▸ THE DATA
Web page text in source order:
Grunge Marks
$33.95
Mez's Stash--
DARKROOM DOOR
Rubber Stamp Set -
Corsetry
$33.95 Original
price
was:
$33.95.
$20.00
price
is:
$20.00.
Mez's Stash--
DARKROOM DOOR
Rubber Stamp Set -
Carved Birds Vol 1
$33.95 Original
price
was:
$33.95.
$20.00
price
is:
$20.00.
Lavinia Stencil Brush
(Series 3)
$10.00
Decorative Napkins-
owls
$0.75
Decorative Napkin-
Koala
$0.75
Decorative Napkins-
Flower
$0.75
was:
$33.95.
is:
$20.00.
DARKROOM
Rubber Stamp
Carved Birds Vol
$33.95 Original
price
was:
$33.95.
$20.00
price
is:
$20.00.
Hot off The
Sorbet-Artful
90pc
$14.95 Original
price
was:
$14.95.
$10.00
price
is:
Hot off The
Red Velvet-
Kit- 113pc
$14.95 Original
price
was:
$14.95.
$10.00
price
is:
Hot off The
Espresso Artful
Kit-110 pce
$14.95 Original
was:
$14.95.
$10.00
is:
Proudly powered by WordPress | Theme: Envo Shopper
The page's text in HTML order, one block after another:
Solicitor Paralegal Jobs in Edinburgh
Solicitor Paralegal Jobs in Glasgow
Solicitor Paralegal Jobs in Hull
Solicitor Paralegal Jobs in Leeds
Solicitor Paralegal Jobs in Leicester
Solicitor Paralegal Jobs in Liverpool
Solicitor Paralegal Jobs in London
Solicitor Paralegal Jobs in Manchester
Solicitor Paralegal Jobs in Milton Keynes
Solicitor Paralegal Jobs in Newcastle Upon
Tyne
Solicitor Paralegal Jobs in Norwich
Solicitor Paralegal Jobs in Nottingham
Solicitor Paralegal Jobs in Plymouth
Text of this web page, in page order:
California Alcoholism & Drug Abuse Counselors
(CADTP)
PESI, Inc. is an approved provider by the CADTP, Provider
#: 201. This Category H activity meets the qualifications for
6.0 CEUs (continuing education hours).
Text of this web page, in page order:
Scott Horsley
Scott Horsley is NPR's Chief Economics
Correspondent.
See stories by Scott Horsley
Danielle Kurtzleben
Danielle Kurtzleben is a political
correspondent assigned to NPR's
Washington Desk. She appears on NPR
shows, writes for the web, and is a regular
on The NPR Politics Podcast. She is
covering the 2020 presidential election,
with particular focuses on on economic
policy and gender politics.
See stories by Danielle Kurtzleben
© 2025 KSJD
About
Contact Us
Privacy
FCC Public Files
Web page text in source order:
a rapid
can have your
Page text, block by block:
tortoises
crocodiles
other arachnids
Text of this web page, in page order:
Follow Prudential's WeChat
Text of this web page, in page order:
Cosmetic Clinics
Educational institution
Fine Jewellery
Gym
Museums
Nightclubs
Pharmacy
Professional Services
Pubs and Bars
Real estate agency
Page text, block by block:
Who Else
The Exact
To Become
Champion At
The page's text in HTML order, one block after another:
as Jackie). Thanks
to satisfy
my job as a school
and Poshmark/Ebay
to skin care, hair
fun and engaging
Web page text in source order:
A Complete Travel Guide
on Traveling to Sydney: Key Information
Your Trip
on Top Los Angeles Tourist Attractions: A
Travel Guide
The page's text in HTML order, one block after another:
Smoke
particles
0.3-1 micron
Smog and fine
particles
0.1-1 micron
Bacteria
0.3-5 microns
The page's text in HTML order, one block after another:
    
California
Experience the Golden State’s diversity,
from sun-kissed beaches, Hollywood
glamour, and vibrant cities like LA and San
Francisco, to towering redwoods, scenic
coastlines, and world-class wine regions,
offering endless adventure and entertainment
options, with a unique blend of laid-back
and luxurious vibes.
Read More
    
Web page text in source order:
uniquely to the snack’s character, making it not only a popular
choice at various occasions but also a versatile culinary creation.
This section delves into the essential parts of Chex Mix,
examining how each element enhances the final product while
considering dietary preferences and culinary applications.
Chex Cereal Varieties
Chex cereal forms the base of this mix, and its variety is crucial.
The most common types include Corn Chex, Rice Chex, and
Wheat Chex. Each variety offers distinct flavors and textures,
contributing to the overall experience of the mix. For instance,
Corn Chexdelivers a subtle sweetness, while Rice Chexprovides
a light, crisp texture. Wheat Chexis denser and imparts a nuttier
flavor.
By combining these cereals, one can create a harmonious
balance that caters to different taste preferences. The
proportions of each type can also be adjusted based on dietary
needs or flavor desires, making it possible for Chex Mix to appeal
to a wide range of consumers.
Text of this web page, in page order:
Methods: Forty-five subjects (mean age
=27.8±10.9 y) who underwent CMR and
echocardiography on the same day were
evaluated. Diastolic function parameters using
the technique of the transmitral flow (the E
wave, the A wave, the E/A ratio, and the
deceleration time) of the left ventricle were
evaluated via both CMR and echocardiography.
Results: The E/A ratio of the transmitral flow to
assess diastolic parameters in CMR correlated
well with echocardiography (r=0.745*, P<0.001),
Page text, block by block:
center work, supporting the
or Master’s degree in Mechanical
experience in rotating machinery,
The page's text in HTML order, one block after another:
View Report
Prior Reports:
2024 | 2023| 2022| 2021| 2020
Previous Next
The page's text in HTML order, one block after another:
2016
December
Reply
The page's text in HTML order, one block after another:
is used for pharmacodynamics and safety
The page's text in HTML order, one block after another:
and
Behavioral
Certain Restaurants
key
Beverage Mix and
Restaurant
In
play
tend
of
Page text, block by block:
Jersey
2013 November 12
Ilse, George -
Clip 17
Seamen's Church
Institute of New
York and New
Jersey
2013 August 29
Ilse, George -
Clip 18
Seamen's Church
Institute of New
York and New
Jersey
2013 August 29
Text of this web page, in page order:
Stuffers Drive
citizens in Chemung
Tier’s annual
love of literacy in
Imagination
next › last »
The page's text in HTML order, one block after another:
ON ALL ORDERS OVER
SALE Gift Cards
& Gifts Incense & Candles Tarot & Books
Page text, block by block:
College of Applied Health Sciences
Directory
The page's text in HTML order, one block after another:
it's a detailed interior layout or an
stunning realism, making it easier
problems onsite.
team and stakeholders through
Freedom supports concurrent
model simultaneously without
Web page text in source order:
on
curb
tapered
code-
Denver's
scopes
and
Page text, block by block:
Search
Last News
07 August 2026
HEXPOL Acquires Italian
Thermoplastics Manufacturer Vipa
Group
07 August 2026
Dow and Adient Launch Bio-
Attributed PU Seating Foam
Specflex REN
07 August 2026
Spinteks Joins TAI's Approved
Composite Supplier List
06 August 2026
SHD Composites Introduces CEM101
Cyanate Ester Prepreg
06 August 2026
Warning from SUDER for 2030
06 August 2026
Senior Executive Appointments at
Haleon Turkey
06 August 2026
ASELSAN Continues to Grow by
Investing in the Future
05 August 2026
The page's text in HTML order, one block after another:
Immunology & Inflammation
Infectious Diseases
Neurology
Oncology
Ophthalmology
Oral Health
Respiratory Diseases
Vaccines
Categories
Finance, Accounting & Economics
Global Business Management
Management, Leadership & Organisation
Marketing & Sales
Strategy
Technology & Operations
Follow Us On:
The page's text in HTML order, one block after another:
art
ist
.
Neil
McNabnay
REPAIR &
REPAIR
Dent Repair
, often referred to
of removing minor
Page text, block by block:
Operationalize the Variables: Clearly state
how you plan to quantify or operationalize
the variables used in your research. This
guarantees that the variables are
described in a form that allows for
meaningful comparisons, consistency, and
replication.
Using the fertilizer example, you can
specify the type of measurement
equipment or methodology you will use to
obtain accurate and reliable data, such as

▸ WHAT NEEDS TO BE DONE
Every entry needs to be copied exactly as it was written.

▸ COMPLETED TASK
Web page text in source order:
Grunge Marks
$33.95
Mez's Stash--
DARKROOM DOOR
Rubber Stamp Set -
Corsetry
$33.95 Original
price
was:
$33.95.
$20.00
price
is:
$20.00.
Mez's Stash--
DARKROOM DOOR
Rubber Stamp Set -
Carved Birds Vol 1
$33.95 Original
price
was:
$33.95.
$20.00
price
is:
$20.00.
Lavinia Stencil Brush
(Series 3)
$10.00
Decorative Napkins-
owls
$0.75
Decorative Napkin-
Koala
$0.75
Decorative Napkins-
Flower
$0.75
was:
$33.95.
is:
$20.00.
DARKROOM
Rubber Stamp
Carved Birds Vol
$33.95 Original
price
was:
$33.95.
$20.00
price
is:
$20.00.
Hot off The
Sorbet-Artful
90pc
$14.95 Original
price
was:
$14.95.
$10.00
price
is:
Hot off The
Red Velvet-
Kit- 113pc
$14.95 Original
price
was:
$14.95.
$10.00
price
is:
Hot off The
Espresso Artful
Kit-110 pce
$14.95 Original
was:
$14.95.
$10.00
is:
Proudly powered by WordPress | Theme: Envo Shopper
The page's text in HTML order, one block after another:
Solicitor Paralegal Jobs in Edinburgh
Solicitor Paralegal Jobs in Glasgow
Solicitor Paralegal Jobs in Hull
Solicitor Paralegal Jobs in Leeds
Solicitor Paralegal Jobs in Leicester
Solicitor Paralegal Jobs in Liverpool
Solicitor Paralegal Jobs in London
Solicitor Paralegal Jobs in Manchester
Solicitor Paralegal Jobs in Milton Keynes
Solicitor Paralegal Jobs in Newcastle Upon
Tyne
Solicitor Paralegal Jobs in Norwich
Solicitor Paralegal Jobs in Nottingham
Solicitor Paralegal Jobs in Plymouth
Text of this web page, in page order:
California Alcoholism & Drug Abuse Counselors
(CADTP)
PESI, Inc. is an approved provider by the CADTP, Provider
#: 201. This Category H activity meets the qualifications for
6.0 CEUs (continuing education hours).
Text of this web page, in page order:
Scott Horsley
Scott Horsley is NPR's Chief Economics
Correspondent.
See stories by Scott Horsley
Danielle Kurtzleben
Danielle Kurtzleben is a political
correspondent assigned to NPR's
Washington Desk. She appears on NPR
shows, writes for the web, and is a regular
on The NPR Politics Podcast. She is
covering the 2020 presidential election,
with particular focuses on on economic
policy and gender politics.
See stories by Danielle Kurtzleben
© 2025 KSJD
About
Contact Us
Privacy
FCC Public Files
Web page text in source order:
a rapid
can have your
Page text, block by block:
tortoises
crocodiles
other arachnids
Text of this web page, in page order:
Follow Prudential's WeChat
Text of this web page, in page order:
Cosmetic Clinics
Educational institution
Fine Jewellery
Gym
Museums
Nightclubs
Pharmacy
Professional Services
Pubs and Bars
Real estate agency
Page text, block by block:
Who Else
The Exact
To Become
Champion At
The page's text in HTML order, one block after another:
as Jackie). Thanks
to satisfy
my job as a school
and Poshmark/Ebay
to skin care, hair
fun and engaging
Web page text in source order:
A Complete Travel Guide
on Traveling to Sydney: Key Information
Your Trip
on Top Los Angeles Tourist Attractions: A
Travel Guide
The page's text in HTML order, one block after another:
Smoke
particles
0.3-1 micron
Smog and fine
particles
0.1-1 micron
Bacteria
0.3-5 microns
The page's text in HTML order, one block after another:
    
California
Experience the Golden State’s diversity,
from sun-kissed beaches, Hollywood
glamour, and vibrant cities like LA and San
Francisco, to towering redwoods, scenic
coastlines, and world-class wine regions,
offering endless adventure and entertainment
options, with a unique blend of laid-back
and luxurious vibes.
Read More
    
Web page text in source order:
uniquely to the snack’s character, making it not only a popular
choice at various occasions but also a versatile culinary creation.
This section delves into the essential parts of Chex Mix,
examining how each element enhances the final product while
considering dietary preferences and culinary applications.
Chex Cereal Varieties
Chex cereal forms the base of this mix, and its variety is crucial.
The most common types include Corn Chex, Rice Chex, and
Wheat Chex. Each variety offers distinct flavors and textures,
contributing to the overall experience of the mix. For instance,
Corn Chexdelivers a subtle sweetness, while Rice Chexprovides
a light, crisp texture. Wheat Chexis denser and imparts a nuttier
flavor.
By combining these cereals, one can create a harmonious
balance that caters to different taste preferences. The
proportions of each type can also be adjusted based on dietary
needs or flavor desires, making it possible for Chex Mix to appeal
to a wide range of consumers.
Text of this web page, in page order:
Methods: Forty-five subjects (mean age
=27.8±10.9 y) who underwent CMR and
echocardiography on the same day were
evaluated. Diastolic function parameters using
the technique of the transmitral flow (the E
wave, the A wave, the E/A ratio, and the
deceleration time) of the left ventricle were
evaluated via both CMR and echocardiography.
Results: The E/A ratio of the transmitral flow to
assess diastolic parameters in CMR correlated
well with echocardiography (r=0.745*, P<0.001),
Page text, block by block:
center work, supporting the
or Master’s degree in Mechanical
experience in rotating machinery,
The page's text in HTML order, one block after another:
View Report
Prior Reports:
2024 | 2023| 2022| 2021| 2020
Previous Next
The page's text in HTML order, one block after another:
2016
December
Reply
The page's text in HTML order, one block after another:
is used for pharmacodynamics and safety
The page's text in HTML order, one block after another:
and
Behavioral
Certain Restaurants
key
Beverage Mix and
Restaurant
In
play
tend
of
Page text, block by block:
Jersey
2013 November 12
Ilse, George -
Clip 17
Seamen's Church
Institute of New
York and New
Jersey
2013 August 29
Ilse, George -
Clip 18
Seamen's Church
Institute of New
York and New
Jersey
2013 August 29
Text of this web page, in page order:
Stuffers Drive
citizens in Chemung
Tier’s annual
love of literacy in
Imagination
next › last »
The page's text in HTML order, one block after another:
ON ALL ORDERS OVER
SALE Gift Cards
& Gifts Incense & Candles Tarot & Books
Page text, block by block:
College of Applied Health Sciences
Directory
The page's text in HTML order, one block after another:
it's a detailed interior layout or an
stunning realism, making it easier
problems onsite.
team and stakeholders through
Freedom supports concurrent
model simultaneously without
Web page text in source order:
on
curb
tapered
code-
Denver's
scopes
and
Page text, block by block:
Search
Last News
07 August 2026
HEXPOL Acquires Italian
Thermoplastics Manufacturer Vipa
Group
07 August 2026
Dow and Adient Launch Bio-
Attributed PU Seating Foam
Specflex REN
07 August 2026
Spinteks Joins TAI's Approved
Composite Supplier List
06 August 2026
SHD Composites Introduces CEM101
Cyanate Ester Prepreg
06 August 2026
Warning from SUDER for 2030
06 August 2026
Senior Executive Appointments at
Haleon Turkey
06 August 2026
ASELSAN Continues to Grow by
Investing in the Future
05 August 2026
The page's text in HTML order, one block after another:
Immunology & Inflammation
Infectious Diseases
Neurology
Oncology
Ophthalmology
Oral Health
Respiratory Diseases
Vaccines
Categories
Finance, Accounting & Economics
Global Business Management
Management, Leadership & Organisation
Marketing & Sales
Strategy
Technology & Operations
Follow Us On:
The page's text in HTML order, one block after another:
art
ist
.
Neil
McNabnay
REPAIR &
REPAIR
Dent Repair
, often referred to
of removing minor
Page text, block by block:
Operationalize the Variables: Clearly state
how you plan to quantify or operationalize
the variables used in your research. This
guarantees that the variables are
described in a form that allows for
meaningful comparisons, consistency, and
replication.
Using the fertilizer example, you can
specify the type of measurement
equipment or methodology you will use to
obtain accurate and reliable data, such as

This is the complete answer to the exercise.